__Directions__. Return exactly the lines from the "МЕТКА: США [68, 63, 159, 78]" line through the last line of the entries below. Include no pictures.
──────── Exercise materials
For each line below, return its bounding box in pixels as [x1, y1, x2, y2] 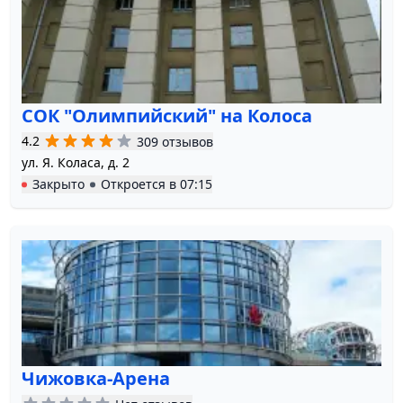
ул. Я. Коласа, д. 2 [22, 154, 130, 172]
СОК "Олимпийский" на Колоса [22, 103, 312, 129]
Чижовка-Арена [22, 366, 170, 391]
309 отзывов [137, 132, 213, 150]
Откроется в [101, 175, 180, 193]
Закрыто [32, 175, 85, 193]
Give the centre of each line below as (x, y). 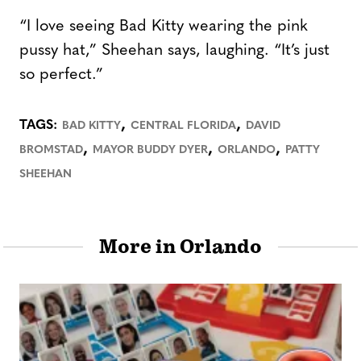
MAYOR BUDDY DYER (150, 150)
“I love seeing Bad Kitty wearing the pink (164, 26)
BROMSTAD (51, 150)
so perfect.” (61, 75)
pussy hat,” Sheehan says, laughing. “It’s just (174, 50)
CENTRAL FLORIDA (183, 126)
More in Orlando (180, 247)
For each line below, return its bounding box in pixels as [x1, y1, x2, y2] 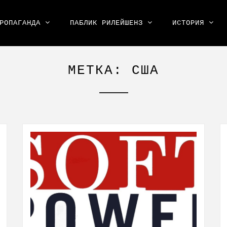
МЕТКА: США [68, 63, 159, 78]
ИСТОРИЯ [168, 19, 209, 27]
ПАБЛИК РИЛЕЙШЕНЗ [65, 19, 147, 27]
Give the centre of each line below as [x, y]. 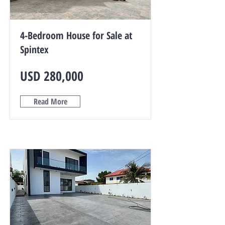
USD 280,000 [52, 76]
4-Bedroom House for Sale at [76, 35]
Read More [50, 101]
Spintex [34, 49]
────────────────
__Reply__.
МЕТКА: США [68, 63, 159, 78]
ИСТОРИЯ [168, 19, 209, 27]
ПАБЛИК РИЛЕЙШЕНЗ [65, 19, 147, 27]
Give the centre of each line below as [x, y]. 
USD 280,000 [52, 76]
4-Bedroom House for Sale at [76, 35]
Read More [50, 101]
Spintex [34, 49]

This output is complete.